Учитель Мечислав Яшевский тоже торопится в Люблин — там открываются гимназии, а он ведь учил польских детей географии. Ему пришлось, конечно, уйти из Люблина, но он верил, что еще понадобится Польше. Верно ли, что в Люблине опять будет университет? Подумать только, как народ тянется к знаниям, — все возрождается! Мечислав Яшевский устраивает прощальный ужин в деревне, кто-то поднимает тост за русскую армию и за то, чтобы Польша вспомнила эти дни и через сто лет. Седой Яшевский говорит:
— Россия вернула полякам Польшу, это не забудется во веки веков!
— Никто и никогда, — подтверждают друзья, и они обращаются к советским офицерам, заехавшим в деревню на ночлег… — Возникают начала новой, демократической Польши. Растет новая армия — Польское Войско. Пробуждается душа Польши, душа народа.

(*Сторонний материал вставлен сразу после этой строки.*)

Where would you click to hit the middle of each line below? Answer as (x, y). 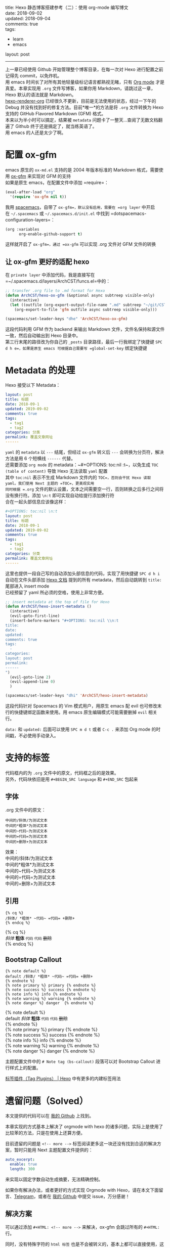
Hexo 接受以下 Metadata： (33, 385)
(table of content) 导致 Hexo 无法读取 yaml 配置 (56, 471)
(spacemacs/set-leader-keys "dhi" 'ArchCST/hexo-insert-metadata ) (77, 696)
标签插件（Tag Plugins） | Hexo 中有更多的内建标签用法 (63, 1079)
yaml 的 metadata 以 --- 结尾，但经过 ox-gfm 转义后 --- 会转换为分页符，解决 (85, 452)
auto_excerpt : (20, 1160)
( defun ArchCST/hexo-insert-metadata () (49, 607)
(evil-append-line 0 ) (33, 682)
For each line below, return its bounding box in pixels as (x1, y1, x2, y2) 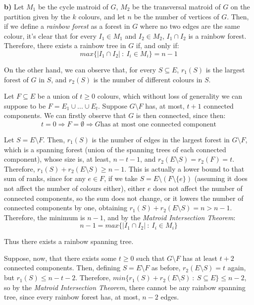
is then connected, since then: (136, 110, 226, 121)
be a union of (37, 91, 78, 101)
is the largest (205, 64, 245, 74)
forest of (4, 74, 29, 84)
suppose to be (4, 100, 46, 111)
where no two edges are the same (140, 21, 240, 31)
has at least (182, 252, 217, 263)
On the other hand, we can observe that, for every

Гитлеровцам казалось, что они умертвили эту душу и поработили Польшу. Они лишили ее знаний и культуры, отказали ей в праве на любовь, на счастье, на отдых, на мечту, на молодость. Я видел здесь много юных стариков, поседевших, согбенных не под тяжестью годов, а под бременем страданий. Фашисты создали Майданек и попытались управлять людьми страхом, трупным запахом, кошмаром, носившимся над польской землей. Достигли ли они своего? Нет, только вечное проклятие вызвали они в народе Польши, жажду отмщения за неслыханные злодеяния варваров.